Worth of secondary data compared to piezometric data for the probabilistic assessment of radionuclide migration

Abstract

A common approach for the performance assessment of radionuclide migration from a nuclear waste repository is by means of Monte-Carlo techniques. Multiple realizations of the parameters controlling radionuclide transport are generated and each one of these realizations is used in a numerical model to provide a transport prediction. The statistical analysis of all transport predictions is then used in performance assessment. In order to reduce the uncertainty on the predictions is necessary to incorporate as much information as possible in the generation of the parameter fields. In this regard, this paper focuses in the impact that conditioning the transmissivity fields to geophysical data and/or piezometric head data has on convective transport predictions in a two-dimensional heterogeneous formation.

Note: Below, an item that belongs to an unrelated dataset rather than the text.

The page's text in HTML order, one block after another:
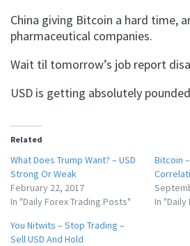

The Walker Lake data based is used to produce a heterogeneous log-transmissivity field with distinct non-Gaussian characteristics and a secondary variable that represents some geophysical attribute. In addition, the piezometric head field resulting from the steady-state solution of the groundwater flow equation is computed. These three reference fields are sampled to mimic a sampling campaign. Then, a series of Monte-Carlo exercises using different combinations of sampled data shows the relative worth of secondary data with respect to piezometric head data for transport predictions. The analysis shows that secondary data allows to reproduce the main spatial patterns of the reference transmissivity field and improves the mass transport predictions with respect to the case in which only transmissivity data is used. However, a few piezometric head measurements could be equally effective for the characterization of transport predictions.